LCMP: Distributed Long-Haul Cost-Aware Multi-Path Routing for Inter-Datacenter RDMA Networks

2026-04-09Networking and Internet Architecture

Networking and Internet Architecture
AI summary

The authors address challenges in routing data flows over long-distance cloud networks that use RDMA technology, where traditional methods struggle due to uneven paths and congestion delays. They introduce LCMP, a system that uses both a path quality score and real-time congestion signals to smartly send data through multiple routes. LCMP also solves the problem of too many flows picking the same path by filtering out costly options and ensuring diverse routing choices.

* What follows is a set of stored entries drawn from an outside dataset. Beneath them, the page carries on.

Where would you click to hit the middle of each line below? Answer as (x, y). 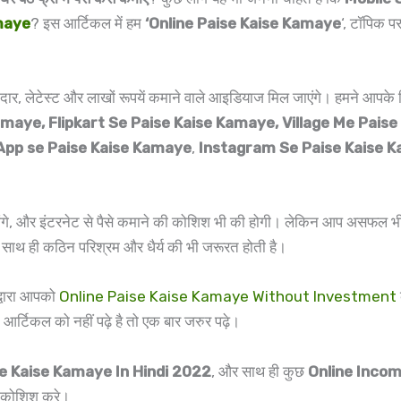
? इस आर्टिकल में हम (88, 23)
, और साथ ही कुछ (260, 371)
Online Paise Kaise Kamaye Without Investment (228, 297)
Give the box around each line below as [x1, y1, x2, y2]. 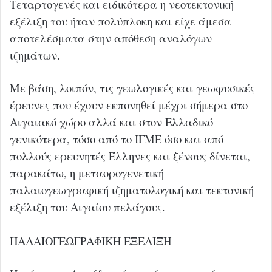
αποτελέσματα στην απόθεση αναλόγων [10, 30, 212, 46]
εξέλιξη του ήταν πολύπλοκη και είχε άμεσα [10, 13, 231, 29]
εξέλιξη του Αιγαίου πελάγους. [10, 199, 165, 214]
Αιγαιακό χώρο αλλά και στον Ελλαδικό [10, 114, 213, 129]
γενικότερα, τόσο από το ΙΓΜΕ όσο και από [10, 131, 223, 146]
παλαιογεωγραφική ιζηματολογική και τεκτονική [10, 182, 254, 197]
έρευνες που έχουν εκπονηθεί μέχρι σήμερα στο [10, 97, 248, 112]
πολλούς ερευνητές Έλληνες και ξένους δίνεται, [10, 148, 250, 163]
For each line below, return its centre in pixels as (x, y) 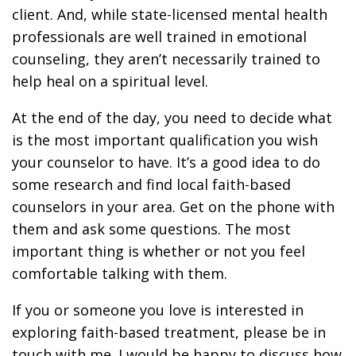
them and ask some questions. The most (151, 229)
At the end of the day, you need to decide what (172, 118)
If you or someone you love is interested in (158, 310)
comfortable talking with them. (120, 273)
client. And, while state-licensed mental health (170, 14)
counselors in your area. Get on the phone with (173, 207)
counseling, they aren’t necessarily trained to (166, 59)
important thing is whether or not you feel (159, 251)

Tests on a small network and large simulations show LCMP reduces data transmission delays significantly compared to existing methods.

RDMAdatacenter networkingmulti-path routingcongestion controllong-haul networksflow completion timecontrol planehashinginter-datacenter communication
Authors
Dong-Yang Yu, Yuchao Zhang, Xiaodi Wang, Jun Wang, Wenfei Wu, Haipeng Yao, Wendong Wang, Ke Xu
Abstract
RDMA-empowered cloud services are gradually deployed across datacenters (DCs) with multiple paths, which exhibit new properties of path asymmetry, delayed congestion signals, and simultaneous flow routing collisions, and further fail existing routing methods. We present LCMP, a distributed long-haul cost-aware multi-path routing framework that aims to place RDMA flows on multiple inter-DC paths, achieving low-cost, low-latency, and congestion-responsive transmission. LCMP combines a control-plane path-quality score with compact on-switch congestion signals, where the former unifies quality assessment for asymmetric paths and the latter enables responsive reaction to path congestion. LCMP further resolves the simultaneous flow decision collision problem by filtering high-cost candidates, and performing a diversity-preserving hash inside the reduced set. On an 8-DC testbed, LCMP reduces median and tail FCT slowdown by up to 76% and 64%, respectively compared to state-of-the-art (SOTA) DCN routing strategies. And large-scale NS-3 simulations under the 2000 km inter-DC scenario confirm similar improvements.